**DATA SUPPLIED:**
****************

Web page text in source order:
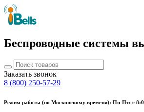
Беспроводные системы
Заказать звонок
8 (800) 250-57-29
Режим работы (по Московскому времени): Пн-Пт: с
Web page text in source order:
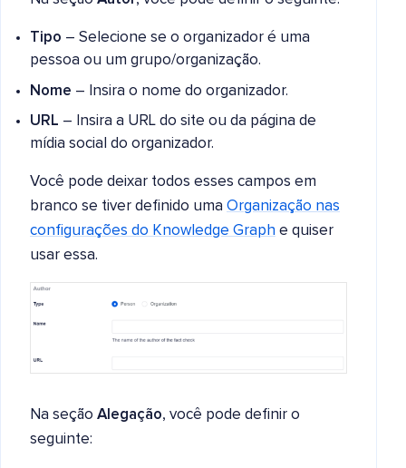
Tipo – Selecione se o organizador é uma
pessoa ou um grupo/organização.
Nome – Insira o nome do organizador.
URL – Insira a URL do site ou da página de
mídia social do organizador.
Você pode deixar todos esses campos em
branco se tiver definido uma Organização nas
configurações do Knowledge Graph e quiser
usar essa.
Na seção Alegação, você pode definir o
seguinte:
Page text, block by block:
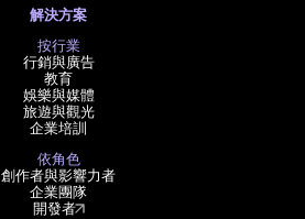
解決方案
按行業
行銷與廣告
教育
娛樂與媒體
旅遊與觀光
企業培訓
依角色
創作者與影響力者
企業團隊
開發者
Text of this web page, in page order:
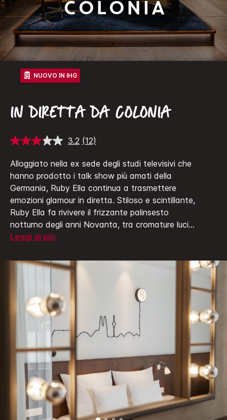
Colonia
NUOVO IN IHG
IN DIRETTA DA COLONIA
3.2 Leggi
recensioni.
Stesso
link
alla
pagina.
(12)
Alloggiato nella ex sede degli studi televisivi che
hanno prodotto i talk show più amati della
Germania, Ruby Ella continua a trasmettere
emozioni glamour in diretta. Stiloso e scintillante,
Ruby Ella fa rivivere il frizzante palinsesto
notturno degli anni Novanta, tra cromature luci...
Leggi di più
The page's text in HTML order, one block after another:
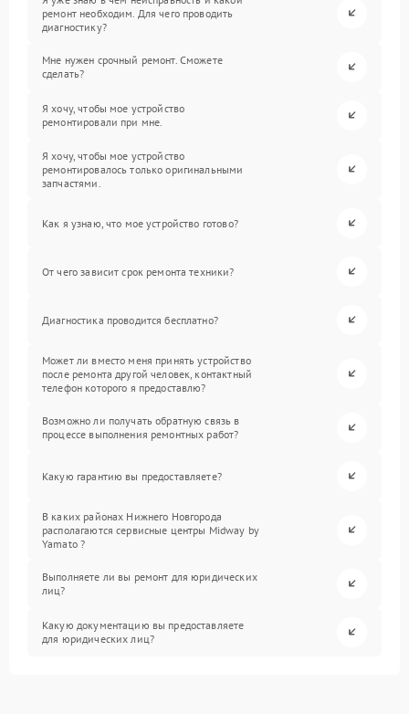
ремонт необходим. Для чего проводить
диагностику?
Мне нужен срочный ремонт. Сможете
сделать?
Я хочу, чтобы мое устройство
ремонтировали при мне.
Я хочу, чтобы мое устройство
ремонтировалось только оригинальными
запчастями.
Как я узнаю, что мое устройство готово?
От чего зависит срок ремонта техники?
Диагностика проводится бесплатно?
Может ли вместо меня принять устройство
после ремонта другой человек, контактный
телефон которого я предоставлю?
Возможно ли получать обратную связь в
процессе выполнения ремонтных работ?
Какую гарантию вы предоставляете?
В каких районах Нижнего Новгорода
располагаются сервисные центры Midway by
Yamato ?
Выполняете ли вы ремонт для юридических
лиц?
Какую документацию вы предоставляете
для юридических лиц?
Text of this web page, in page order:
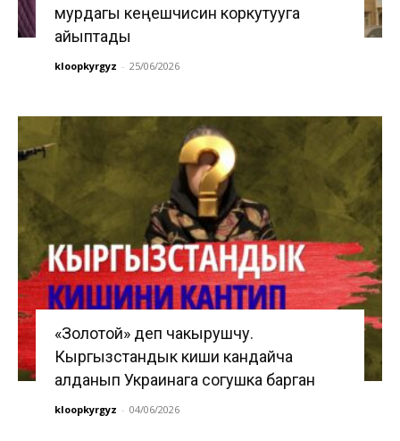
мурдагы кеңешчисин коркутууга
айыптады
kloopkyrgyz - 25/06/2026
«Золотой» деп чакырушчу.
Кыргызстандык киши кандайча
алданып Украинага согушка барган
kloopkyrgyz - 04/06/2026
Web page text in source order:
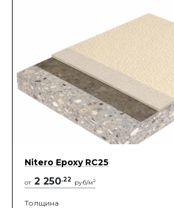
Nitero Epoxy RС25
от 2 250.22 руб/м2
Толщина
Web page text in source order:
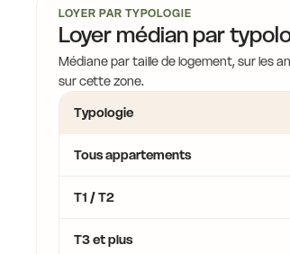
LOYER PAR TYPOLOGIE
Loyer médian par
Médiane par taille de logement, sur les
sur cette zone.
Typologie
Tous appartements
T1 / T2
T3 et plus
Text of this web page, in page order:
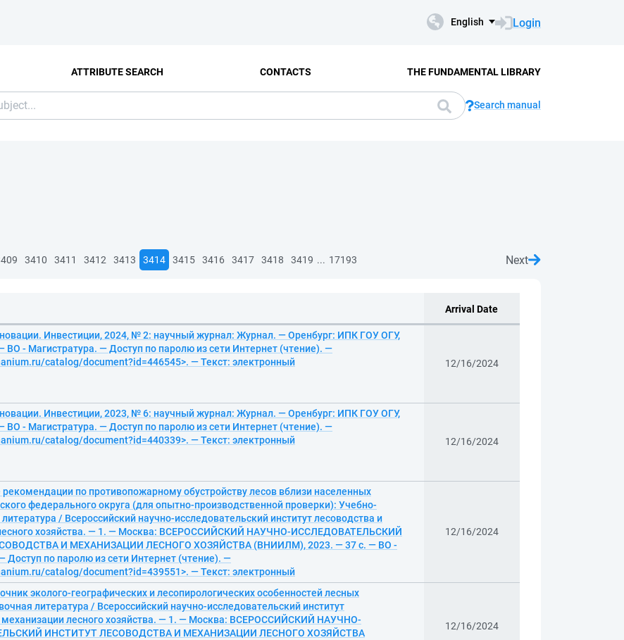
English Login
ATTRIBUTE SEARCH CONTACTS THE FUNDAMENTAL LIBRARY
Search manual
3410 3411 3412 3413 3414 3415 3416 3417 3418 3419 ... 17193 Next
Arrival Date
Инвестиции, 2024, № 2: научный журнал: Журнал. — Оренбург: ИПК ГОУ ОГУ,
ВО - Магистратура. — Доступ по паролю из сети Интернет (чтение). —
catalog/document?id=446545>. — Текст: электронный
12/16/2024
Инвестиции, 2023, № 6: научный журнал: Журнал. — Оренбург: ИПК ГОУ ОГУ,
ВО - Магистратура. — Доступ по паролю из сети Интернет (чтение). —
catalog/document?id=440339>. — Текст: электронный
12/16/2024
по противопожарному обустройству лесов вблизи населенных
федерального округа (для опытно-производственной проверки): Учебно-
/ Всероссийский научно-исследовательский институт лесоводства и
хозяйства. — 1. — Москва: ВСЕРОССИЙСКИЙ НАУЧНО-ИССЛЕДОВАТЕЛЬСКИЙ
И МЕХАНИЗАЦИИ ЛЕСНОГО ХОЗЯЙСТВА (ВНИИЛМ), 2023. — 37 с. — ВО -
Доступ по паролю из сети Интернет (чтение). —
catalog/document?id=439551>. — Текст: электронный
12/16/2024
эколого-географических и лесопирологических особенностей лесных
литература / Всероссийский научно-исследовательский институт
механизации лесного хозяйства. — 1. — Москва: ВСЕРОССИЙСКИЙ НАУЧНО-
ИНСТИТУТ ЛЕСОВОДСТВА И МЕХАНИЗАЦИИ ЛЕСНОГО ХОЗЯЙСТВА
12/16/2024
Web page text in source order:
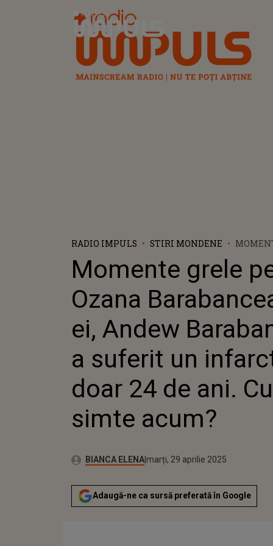
Radio Impuls
RADIO IMPULS STIRI MONDENE
ANDEW
A
LA
CUM SE
Momente grele
Ozana
ei, Andew
a suferit un
doar 24 de ani.
simte acum?
Autor:BIANCA ELENAPublicat:
marți, 29 aprilie 2025
Actualizat:
marți, 29 aprilie 2025
Adaugă-ne ca sursă preferată în Google
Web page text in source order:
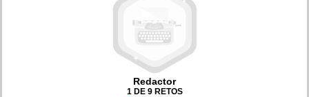
Redactor
1 DE 9 RETOS
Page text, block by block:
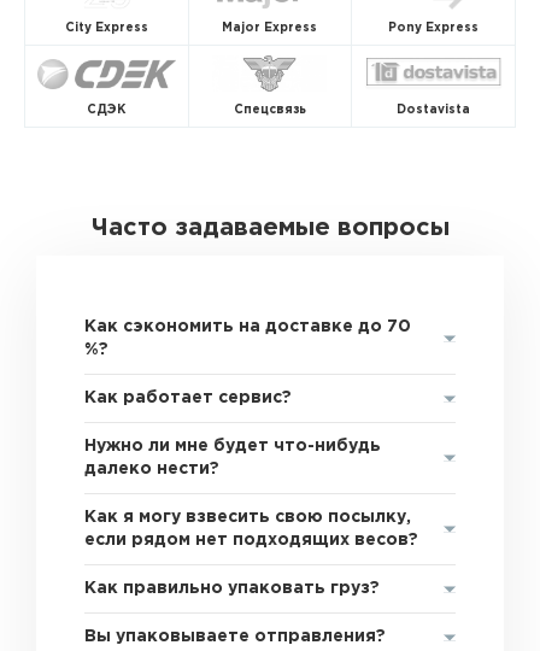
City Express Major Express Pony Express
СДЭК Спецсвязь Dostavista
Часто задаваемые вопросы
Как сэкономить на доставке до 70
%?
Как работает сервис?
Нужно ли мне будет что-нибудь
далеко нести?
Как я могу взвесить свою посылку,
если рядом нет подходящих весов?
Как правильно упаковать груз?
Вы упаковываете отправления?
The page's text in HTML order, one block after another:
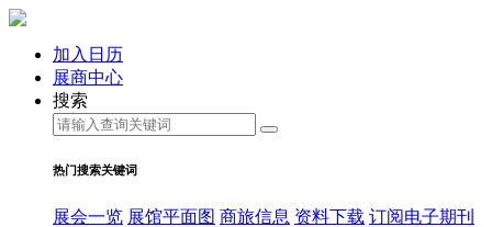
加入日历
展商中心
搜索
热门搜索关键词
展会一览 展馆平面图 商旅信息 资料下载 订阅电子期刊
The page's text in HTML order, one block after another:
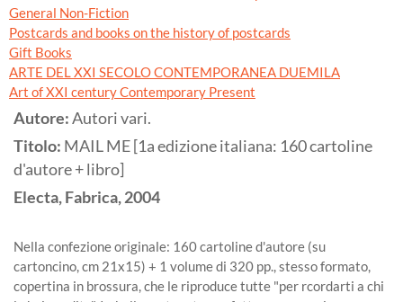
General Non-Fiction
Postcards and books on the history of postcards
Gift Books
ARTE DEL XXI SECOLO CONTEMPORANEA DUEMILA
Art of XXI century Contemporary Present
Autore:Autori vari.
Titolo: MAIL ME [1a edizione italiana: 160 cartoline
d'autore + libro]
Electa, Fabrica,2004
Nella confezione originale: 160 cartoline d'autore (su
cartoncino, cm 21x15) + 1 volume di 320 pp., stesso formato,
copertina in brossura, che le riproduce tutte "per rcordarti a chi
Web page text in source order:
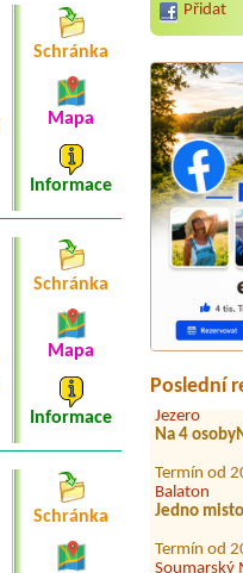
Přidat
Poslední
Termín od
chata se
Termín od
kemp U
Jezero
Na 4
Termín od
Balaton
Jedno
Termín od
Soumarský
1 místo pro
Schránka
Mapa
Informace
Schránka
Mapa
Informace
Schránka
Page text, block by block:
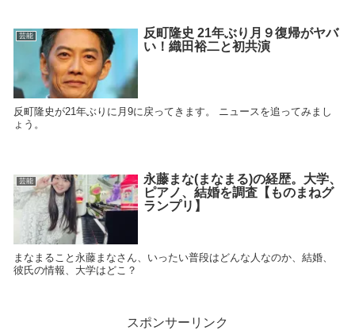
芸能
反町隆史 21年ぶり月９復帰がヤバ
い！織田裕二と初共演
反町隆史が21年ぶりに月9に戻ってきます。 ニュースを追ってみまし
ょう。
芸能
永藤まな(まなまる)の経歴。大学、
ピアノ、結婚を調査【ものまねグ
ランプリ】
まなまること永藤まなさん、いったい普段はどんな人なのか、結婚、
彼氏の情報、大学はどこ？
スポンサーリンク
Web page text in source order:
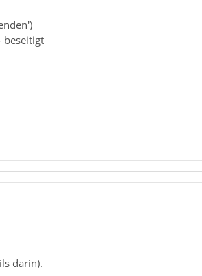
beseitigt
darin).
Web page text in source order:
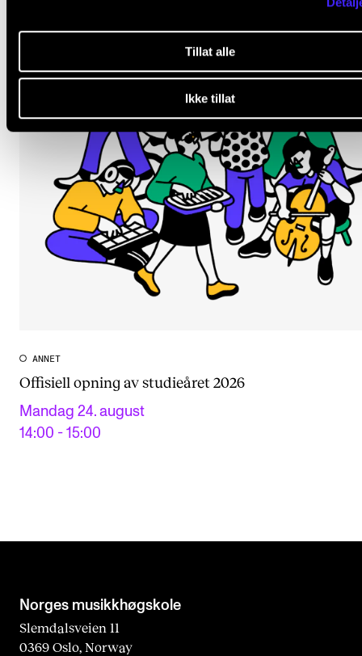
Tillat alle
Ikke tillat
ANNET
Offisiell opning av studieåret 2026
Mandag 24. august
14:00 - 15:00
Norges musikk­høgskole
Slemdalsveien 11
0369 Oslo, Norway
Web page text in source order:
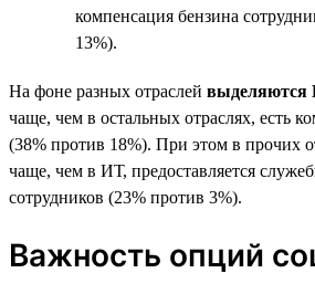
компенсация бензина
13%).
На фоне разных отраслей выделяются
чаще, чем в остальных отраслях, есть
(38% против 18%). При этом в прочих
чаще, чем в ИТ, предоставляется
сотрудников (23% против 3%).
Важность опций
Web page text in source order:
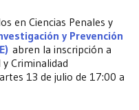
en Ciencias Penales y
y Prevención
abren la inscripción a
Criminalidad
13 de julio de 17:00 a
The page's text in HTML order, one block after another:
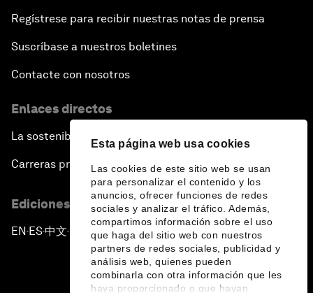
Esta página web usa cookies
Las cookies de este sitio web se usan
para personalizar el contenido y los
anuncios, ofrecer funciones de redes
sociales y analizar el tráfico. Además,
compartimos información sobre el uso
que haga del sitio web con nuestros
partners de redes sociales, publicidad y
análisis web, quienes pueden
combinarla con otra información que les
haya proporcionado o que hayan
Regístrese para recibir nuestras notas de prensa
Suscríbase a nuestros boletines
Contacte con nosotros
Enlaces directos
La sostenibilidad en el Foro
Carreras profesionales
Ediciones en otros idiomas
EN ▪ ES▪中文▪ 日本語
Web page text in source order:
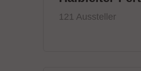
121 Aussteller
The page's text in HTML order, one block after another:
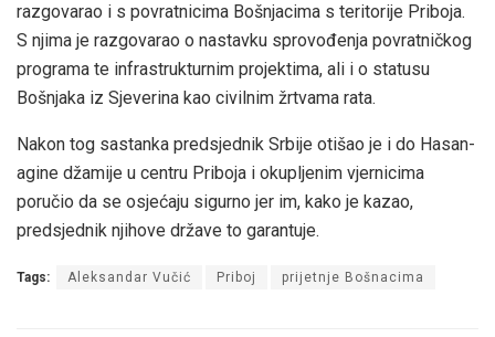
razgovarao i s povratnicima Bošnjacima s teritorije Priboja.
S njima je razgovarao o nastavku sprovođenja povratničkog
programa te infrastrukturnim projektima, ali i o statusu
Bošnjaka iz Sjeverina kao civilnim žrtvama rata.
Nakon tog sastanka predsjednik Srbije otišao je i do Hasan-
agine džamije u centru Priboja i okupljenim vjernicima
poručio da se osjećaju sigurno jer im, kako je kazao,
predsjednik njihove države to garantuje.
Tags: Aleksandar Vučić Priboj prijetnje Bošnacima
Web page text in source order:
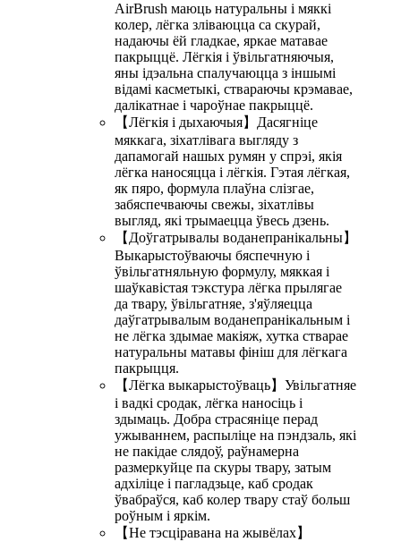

****************

Using the listing above, say how many of its lines contain "чаще", and give no other words.

2